Records from a data collection

========

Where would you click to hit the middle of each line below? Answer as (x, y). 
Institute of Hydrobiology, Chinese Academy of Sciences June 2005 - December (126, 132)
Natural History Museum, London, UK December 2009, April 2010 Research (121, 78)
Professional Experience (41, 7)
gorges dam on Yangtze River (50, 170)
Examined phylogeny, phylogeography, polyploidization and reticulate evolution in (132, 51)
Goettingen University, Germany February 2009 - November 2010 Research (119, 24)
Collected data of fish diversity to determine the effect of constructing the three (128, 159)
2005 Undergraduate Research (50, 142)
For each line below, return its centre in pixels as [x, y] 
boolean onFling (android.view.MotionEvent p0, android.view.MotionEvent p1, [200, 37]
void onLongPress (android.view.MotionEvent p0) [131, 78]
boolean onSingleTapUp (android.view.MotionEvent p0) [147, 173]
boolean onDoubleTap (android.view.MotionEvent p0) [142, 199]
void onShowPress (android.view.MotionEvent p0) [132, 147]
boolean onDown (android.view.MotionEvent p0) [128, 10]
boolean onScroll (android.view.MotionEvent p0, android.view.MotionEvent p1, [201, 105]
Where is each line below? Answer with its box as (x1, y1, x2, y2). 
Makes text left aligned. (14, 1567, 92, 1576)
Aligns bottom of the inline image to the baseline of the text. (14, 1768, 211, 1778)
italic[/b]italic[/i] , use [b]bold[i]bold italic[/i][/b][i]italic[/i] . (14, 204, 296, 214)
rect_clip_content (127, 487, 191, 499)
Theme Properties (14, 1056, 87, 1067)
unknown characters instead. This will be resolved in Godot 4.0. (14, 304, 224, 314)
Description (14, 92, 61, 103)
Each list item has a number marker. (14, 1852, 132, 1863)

========

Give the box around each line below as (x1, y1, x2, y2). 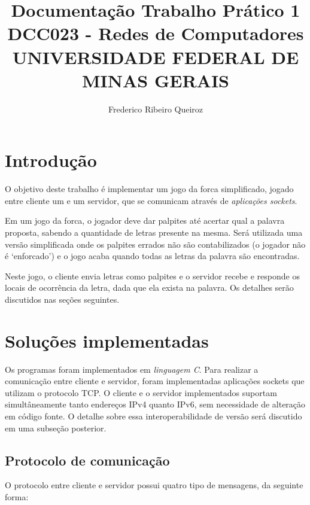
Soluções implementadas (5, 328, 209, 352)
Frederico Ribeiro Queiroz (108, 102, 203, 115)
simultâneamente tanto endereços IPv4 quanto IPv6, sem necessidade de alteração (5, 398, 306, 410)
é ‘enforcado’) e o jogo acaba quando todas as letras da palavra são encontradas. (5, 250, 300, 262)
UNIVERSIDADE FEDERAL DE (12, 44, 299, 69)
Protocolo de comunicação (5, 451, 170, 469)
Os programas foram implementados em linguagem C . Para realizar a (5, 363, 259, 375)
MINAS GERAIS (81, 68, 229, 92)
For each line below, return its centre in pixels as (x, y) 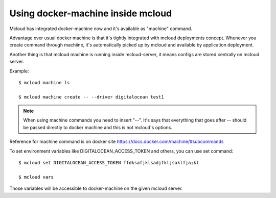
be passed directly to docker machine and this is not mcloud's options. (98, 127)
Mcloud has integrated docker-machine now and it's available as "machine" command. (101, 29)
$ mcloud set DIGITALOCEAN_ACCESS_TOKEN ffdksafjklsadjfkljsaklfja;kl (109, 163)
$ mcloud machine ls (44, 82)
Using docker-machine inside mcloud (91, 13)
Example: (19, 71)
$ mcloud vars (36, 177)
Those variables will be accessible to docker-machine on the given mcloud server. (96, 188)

========

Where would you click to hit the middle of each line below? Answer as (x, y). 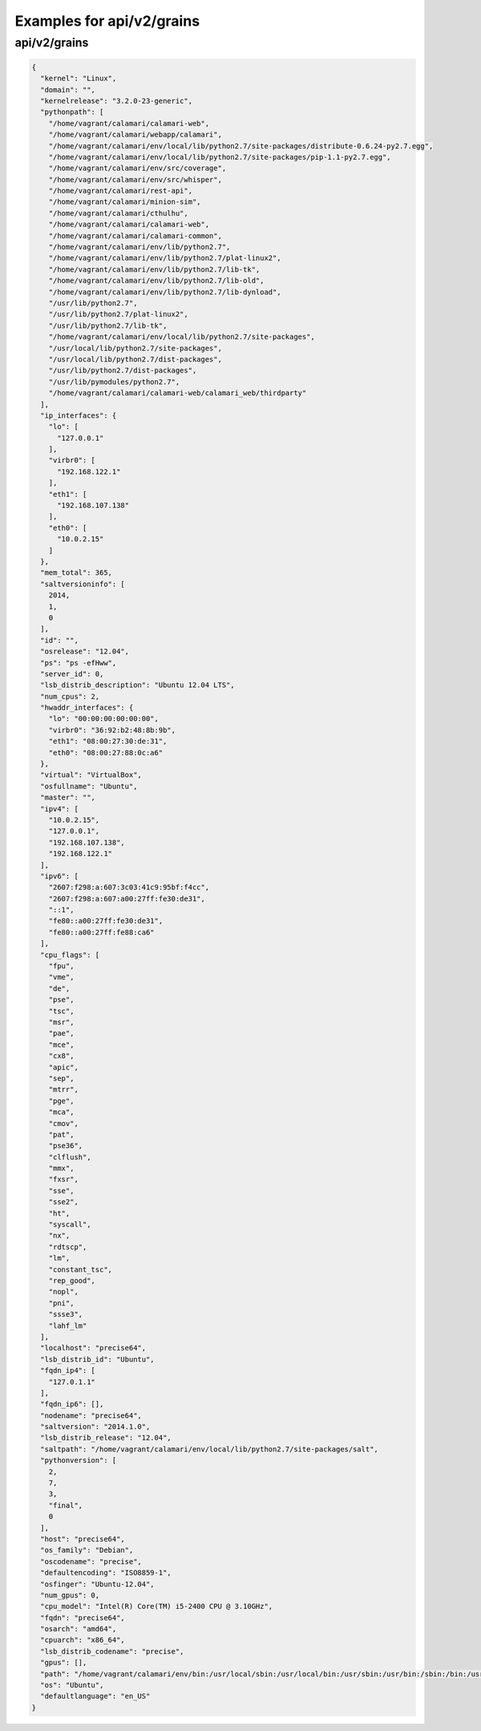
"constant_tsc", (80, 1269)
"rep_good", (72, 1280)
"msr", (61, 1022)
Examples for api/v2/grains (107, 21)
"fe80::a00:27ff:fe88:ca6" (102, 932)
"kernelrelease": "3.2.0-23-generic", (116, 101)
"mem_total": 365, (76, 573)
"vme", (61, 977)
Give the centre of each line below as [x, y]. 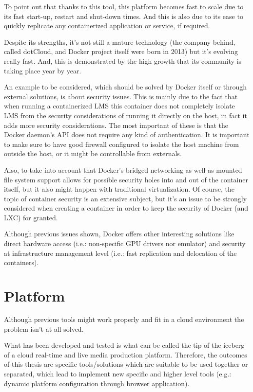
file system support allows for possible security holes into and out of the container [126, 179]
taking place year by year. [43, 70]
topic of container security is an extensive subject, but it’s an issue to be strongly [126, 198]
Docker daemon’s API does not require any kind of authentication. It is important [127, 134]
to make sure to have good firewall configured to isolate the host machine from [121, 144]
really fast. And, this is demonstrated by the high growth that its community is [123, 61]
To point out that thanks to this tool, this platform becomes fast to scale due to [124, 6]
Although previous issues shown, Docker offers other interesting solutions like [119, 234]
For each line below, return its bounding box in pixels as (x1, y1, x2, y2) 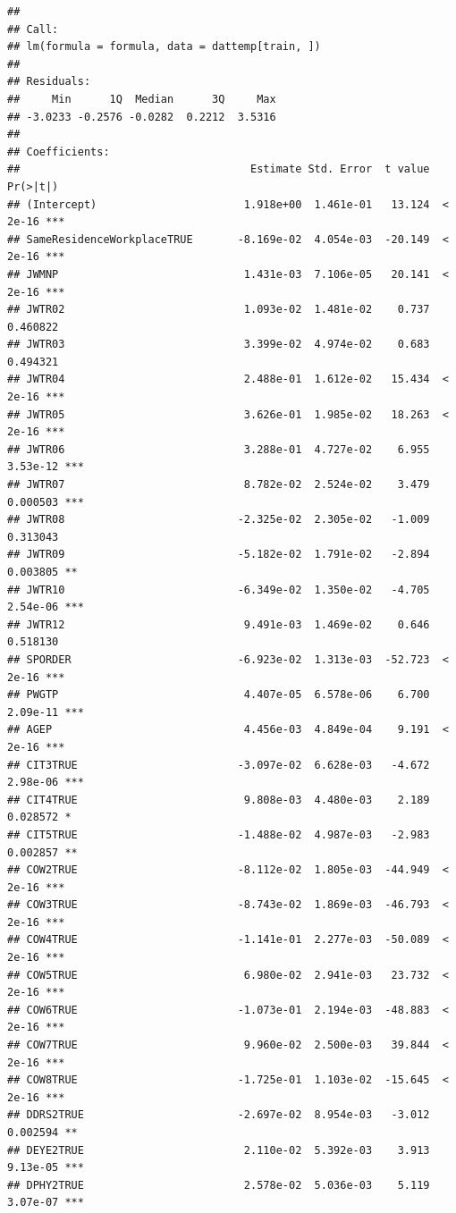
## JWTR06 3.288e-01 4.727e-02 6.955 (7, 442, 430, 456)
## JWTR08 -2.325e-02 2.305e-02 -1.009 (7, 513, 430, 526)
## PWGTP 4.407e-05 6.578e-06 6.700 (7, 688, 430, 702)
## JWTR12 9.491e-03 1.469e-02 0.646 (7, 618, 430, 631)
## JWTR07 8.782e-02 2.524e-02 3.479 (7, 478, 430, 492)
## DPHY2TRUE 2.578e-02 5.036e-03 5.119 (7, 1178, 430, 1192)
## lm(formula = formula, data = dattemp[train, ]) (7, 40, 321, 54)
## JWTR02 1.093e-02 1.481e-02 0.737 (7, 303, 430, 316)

========

**Work instruction**. The required output is every line above from the one with "## JWTR06 3.288e-01" down to the one with "## JWTR02 1.093e-02", restated word for word, ends included.

**Expected answer**.
## JWTR06 3.288e-01 4.727e-02 6.955 (7, 442, 430, 456)
## JWTR08 -2.325e-02 2.305e-02 -1.009 (7, 513, 430, 526)
## PWGTP 4.407e-05 6.578e-06 6.700 (7, 688, 430, 702)
## JWTR12 9.491e-03 1.469e-02 0.646 (7, 618, 430, 631)
## JWTR07 8.782e-02 2.524e-02 3.479 (7, 478, 430, 492)
## DPHY2TRUE 2.578e-02 5.036e-03 5.119 (7, 1178, 430, 1192)
## lm(formula = formula, data = dattemp[train, ]) (7, 40, 321, 54)
## JWTR02 1.093e-02 1.481e-02 0.737 (7, 303, 430, 316)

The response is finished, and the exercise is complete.